Give Your Barbell a Rest Day

Give Your Barbell a Rest Day

Even if you don’t use a barbell -- give your go-to routine a rest. Your body needs it as much as your mind. Plus, periodization (cycling volume, intensity and exercise variety over specific time periods) and accessory training are key to crafting a completeapproach to your conditioning program. An effective program continually provides new gains, improves performance and has a role in injury prevention. 


All of us who coach are constantly investigating new ways to help our athletes get better every day. But, just as important, the methodology -- in this case, utilizing Hydro-Inertia™-- must be worth the time invested with regard to overall results and training outcome. If you’re searching for another piece of the training puzzle, you’re on the right track. 


The Holy Grail 

Most trainers would agree that the Holy Grail of performance and physical capability requires the pursuit of body control, balance and stabilization. However, these qualities must be sustainable and expressed while exerting high levels of power, strength and speed.  


In lieu of this unending pursuit, dynamic water training tools, such as the SURGE® Storm, have become a staple of athlete conditioning programs. 


Barbells, Dumbbells and Water

The big difference between static load (e.g., dumbbells, kettle bells, weight plates, barbells) and dynamic load (e.g., SURGE®  Storm) are the reactive stabilization requirements that occur when using the volatility and unpredictable nature of water. Don’t get me wrong here. Research clearly supports stabilization improvements when “lifting heavy things.” 


However, water as a resistance tool supplies a continually shifting, never-the-same stimulus the body must react and adapt to on a continual basis. In essence, you turn stabilization on and off as needed, and that is what is required to perform well and avoid injury in both sport and life. Again, you don’t throw out your free-weights and barbells, you simply accessorize your training with this new and different type of training of which your body and brain don’t get enough! 


When using water, force production and stabilization requirements are high, even though the relative water load, in an absolute sense, might be less. In other words, 20 lbs. of water load may require more on/off stabilizing force production when compared to a heavier, fixed load such as a 40 lb. dumbbell. An unstable, constantly changing load -- think static vs. dynamic load -- can increase maximal muscle recruitment for a given load, and improves motor control and stability.  

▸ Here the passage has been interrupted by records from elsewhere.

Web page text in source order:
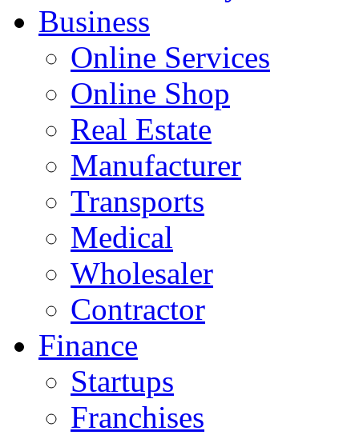
Business
Online Services
Online Shop
Real Estate
Manufacturer
Transports
Medical
Wholesaler
Contractor
Finance
Startups
Franchises
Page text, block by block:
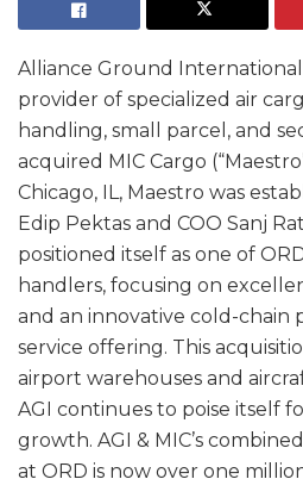
Alliance Ground International
provider of specialized air
handling, small parcel, and
acquired MIC Cargo
Chicago, IL, Maestro was
Edip Pektas and COO Sanj
positioned itself as one of
handlers, focusing on
and an innovative cold-chain
service offering. This
airport warehouses and
AGI continues to poise itself
growth. AGI & MIC’s
at ORD is now over one
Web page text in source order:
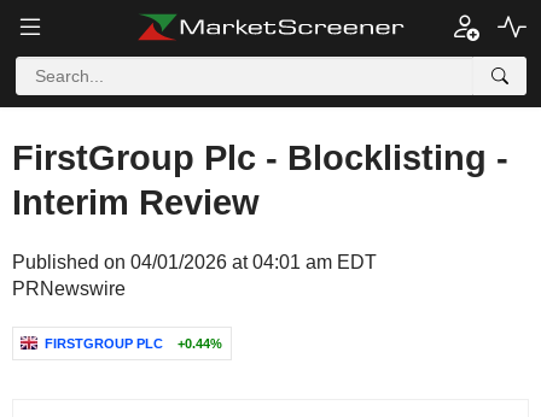
FirstGroup Plc - Blocklisting -
Interim Review
Published on 04/01/2026 at 04:01 am EDT
PRNewswire
FIRSTGROUP PLC +0.44%
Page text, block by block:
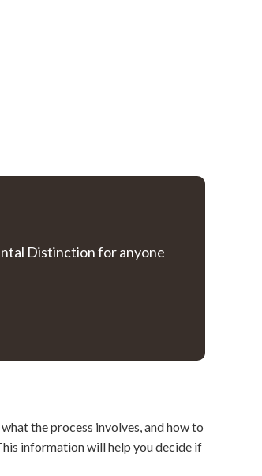
Distinction for anyone
the process involves, and how to
information will help you decide if
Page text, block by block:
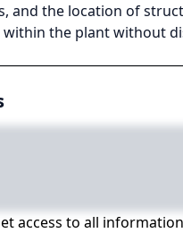
and the location of
the plant without
access to all
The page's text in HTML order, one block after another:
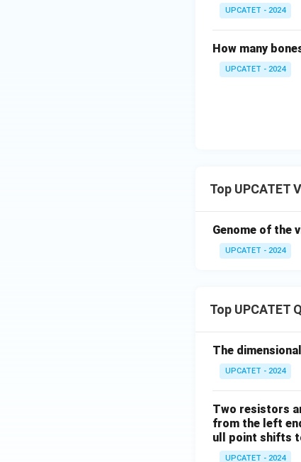
• Ribosomes
•
• Energy-
replication.
Outside the
• Entry into
• Utilization of
Step 3:
This
which trap
through these
UPCATET - 2024
How many
UPCATET - 2024
Top UPCATET
Genome of the
UPCATET - 2024
Top UPCATET
The
UPCATET - 2024
Two resistors
from the left
ull point shifts
UPCATET - 2024
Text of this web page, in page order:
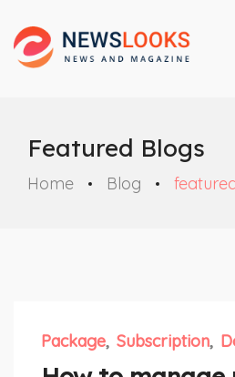
Featured Blogs
Home Blog
Package Subscription
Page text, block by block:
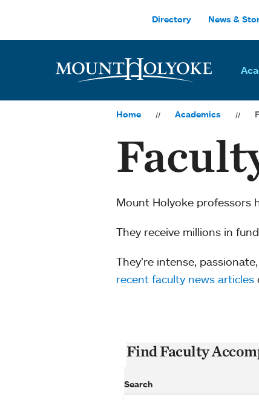
Directory News &
Home Academics
Mount Holyoke professors
They receive millions in
They’re intense,
recent faculty news articles
Find Faculty
Search
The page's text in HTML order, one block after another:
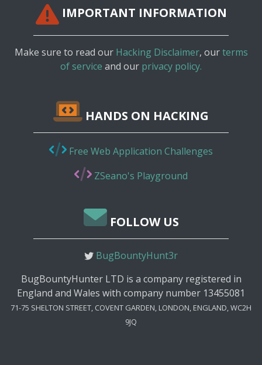
IMPORTANT INFORMATION
Make sure to read our Hacking Disclaimer, ourterms
of service and our privacy policy.
HANDS ON HACKING
Free Web Application Challenges
ZSeano's Playground
FOLLOW US
BugBountyHunt3r
BugBountyHunter LTD is a company registered in
England and Wales with company number 13455081
71-75 SHELTON STREET, COVENT GARDEN, LONDON, ENGLAND, WC2H
9JQ

It is critical that you understand fixed stable-load force production vs. unstable-load force production to value this approach. By introducing a new overload variable that the body must continually adapt and respond to -- reactive instability training using water -- it becomes apparent there is a difference between static and dynamic loading. That means that a SINGLE type of training does not cover you, or your athletes’, training bases. Accessory exercises with dynamic and reactive water-load can help increase static load capability! Simply put, your power and strength capacity can increase when you integrate dynamic load accessory training with traditional static-load (barbells, weight plates, dumbbells) training.  


Water Actions

Dynamicresistance can be experienced via unintentional disturbances in balance and stabilization, and/or by purposeful manipulation of water action that creates specific stabilizing and neural responses to the instability of water.


1. Quiet:No water motion. During movement, constant feedback is necessary to neutralize any water movement. Ongoing self-correction improves stability imbalances. 

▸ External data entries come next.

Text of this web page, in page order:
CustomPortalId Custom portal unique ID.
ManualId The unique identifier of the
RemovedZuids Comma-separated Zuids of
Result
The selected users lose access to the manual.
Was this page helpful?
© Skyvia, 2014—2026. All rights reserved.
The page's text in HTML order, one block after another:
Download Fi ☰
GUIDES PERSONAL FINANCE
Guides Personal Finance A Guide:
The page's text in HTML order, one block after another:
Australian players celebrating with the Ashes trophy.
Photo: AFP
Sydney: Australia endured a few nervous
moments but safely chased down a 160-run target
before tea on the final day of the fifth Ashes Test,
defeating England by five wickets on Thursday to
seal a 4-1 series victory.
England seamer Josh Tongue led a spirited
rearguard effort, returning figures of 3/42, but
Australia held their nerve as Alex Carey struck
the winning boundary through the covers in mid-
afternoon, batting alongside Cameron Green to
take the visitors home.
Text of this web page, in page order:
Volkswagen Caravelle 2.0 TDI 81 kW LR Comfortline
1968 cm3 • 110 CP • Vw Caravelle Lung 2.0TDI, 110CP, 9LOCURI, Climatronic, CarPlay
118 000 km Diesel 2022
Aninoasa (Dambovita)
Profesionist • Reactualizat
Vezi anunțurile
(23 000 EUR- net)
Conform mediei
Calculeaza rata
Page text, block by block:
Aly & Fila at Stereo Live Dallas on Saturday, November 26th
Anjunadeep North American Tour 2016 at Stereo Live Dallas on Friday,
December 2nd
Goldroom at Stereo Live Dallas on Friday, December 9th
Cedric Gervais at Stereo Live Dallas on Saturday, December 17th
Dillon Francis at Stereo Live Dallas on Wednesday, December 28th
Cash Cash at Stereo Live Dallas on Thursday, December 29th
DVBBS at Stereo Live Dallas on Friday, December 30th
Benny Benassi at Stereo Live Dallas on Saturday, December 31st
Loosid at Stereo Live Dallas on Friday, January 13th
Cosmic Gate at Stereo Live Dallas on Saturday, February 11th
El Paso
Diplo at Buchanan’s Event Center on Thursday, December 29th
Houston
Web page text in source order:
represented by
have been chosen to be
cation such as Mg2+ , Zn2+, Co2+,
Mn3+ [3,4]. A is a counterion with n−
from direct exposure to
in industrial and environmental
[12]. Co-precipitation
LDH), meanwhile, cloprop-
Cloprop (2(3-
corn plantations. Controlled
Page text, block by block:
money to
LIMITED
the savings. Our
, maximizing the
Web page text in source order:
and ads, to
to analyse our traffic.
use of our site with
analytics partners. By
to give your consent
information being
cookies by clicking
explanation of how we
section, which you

2. Crash: Acceleration of the water with a quick stop. Water crashing requires hard, quick on/off stabilizing muscle contractions to control the crashing water. 

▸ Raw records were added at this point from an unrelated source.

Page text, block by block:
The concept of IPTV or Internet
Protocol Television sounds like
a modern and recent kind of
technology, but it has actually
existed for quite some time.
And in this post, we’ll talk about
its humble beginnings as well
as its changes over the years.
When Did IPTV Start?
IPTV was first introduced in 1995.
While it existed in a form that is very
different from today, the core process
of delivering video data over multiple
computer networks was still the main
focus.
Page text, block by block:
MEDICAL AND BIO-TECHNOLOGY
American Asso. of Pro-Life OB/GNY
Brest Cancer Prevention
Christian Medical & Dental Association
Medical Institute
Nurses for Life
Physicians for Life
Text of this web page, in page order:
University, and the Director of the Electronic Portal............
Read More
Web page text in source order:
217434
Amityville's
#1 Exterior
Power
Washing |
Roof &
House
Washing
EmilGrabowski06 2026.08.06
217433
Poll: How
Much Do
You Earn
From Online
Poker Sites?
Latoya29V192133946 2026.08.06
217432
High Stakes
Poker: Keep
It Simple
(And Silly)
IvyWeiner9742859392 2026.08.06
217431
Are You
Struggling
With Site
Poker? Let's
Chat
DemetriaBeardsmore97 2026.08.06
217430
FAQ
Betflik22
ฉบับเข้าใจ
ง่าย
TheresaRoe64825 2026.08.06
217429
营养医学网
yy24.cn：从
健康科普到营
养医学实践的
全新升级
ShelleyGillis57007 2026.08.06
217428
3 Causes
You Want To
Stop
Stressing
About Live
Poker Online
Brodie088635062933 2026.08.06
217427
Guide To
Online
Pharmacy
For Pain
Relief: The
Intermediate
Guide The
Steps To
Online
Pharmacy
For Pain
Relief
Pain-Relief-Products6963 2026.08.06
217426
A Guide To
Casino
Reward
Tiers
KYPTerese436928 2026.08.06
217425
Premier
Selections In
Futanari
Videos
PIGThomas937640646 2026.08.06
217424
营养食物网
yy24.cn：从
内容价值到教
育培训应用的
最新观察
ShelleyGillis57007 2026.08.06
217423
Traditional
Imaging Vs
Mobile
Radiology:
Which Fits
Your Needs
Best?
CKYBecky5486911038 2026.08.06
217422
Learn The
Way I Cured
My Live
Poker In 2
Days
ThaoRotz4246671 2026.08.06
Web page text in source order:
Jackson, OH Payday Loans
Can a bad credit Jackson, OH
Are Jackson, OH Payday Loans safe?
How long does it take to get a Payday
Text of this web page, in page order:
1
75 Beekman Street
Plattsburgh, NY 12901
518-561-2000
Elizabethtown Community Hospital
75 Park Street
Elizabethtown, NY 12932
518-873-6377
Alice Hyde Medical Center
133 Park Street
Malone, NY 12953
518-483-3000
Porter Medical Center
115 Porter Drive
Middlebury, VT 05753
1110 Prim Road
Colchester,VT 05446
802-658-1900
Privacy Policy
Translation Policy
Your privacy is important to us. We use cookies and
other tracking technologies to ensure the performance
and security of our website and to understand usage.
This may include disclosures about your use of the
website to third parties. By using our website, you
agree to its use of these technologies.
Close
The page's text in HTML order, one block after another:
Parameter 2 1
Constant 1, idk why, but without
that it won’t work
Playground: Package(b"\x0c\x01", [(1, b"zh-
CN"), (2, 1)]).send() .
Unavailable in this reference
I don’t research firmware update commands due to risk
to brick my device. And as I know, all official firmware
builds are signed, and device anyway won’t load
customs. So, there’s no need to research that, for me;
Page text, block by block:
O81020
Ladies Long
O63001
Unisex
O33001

3. Oscillate: Continuous water motion. Constant water motion reinforces stabilization of the core and time under tension. 

4. Dump: Shifting water from one end of the SURGE® Storm to the other. Intense bracing and stabilization are required at end range of motion.  


Experience the Storm! 

In these exercise clips, I’m using the SURGE® Storm 40 at a weight of 20 lbs., which is 50 percent of its max weight of 40 lbs. The SURGE® Storm 60 weighs out at a max of 60 lbs. Note, that as you reach maximal fill capacity, reactivity goes down. To train optimal power, reactivity and stabilizing forces, less-load is often more. Concentrate on speed of movement, control, and stabilization. 


SURGE® Mobility Squat to Rotary Press

From standing with feet in wide athletic stance, hold the SURGE® Storm in neutral grip in front of the chest. Lower into a squat, then slowly shift right and left. Press back up to standing, pivot the feet, and simultaneously rotate the torso and press the SURGE® Storm overhead to one side. Keep the SURGE® Storm level and the water quiet throughout the exercise.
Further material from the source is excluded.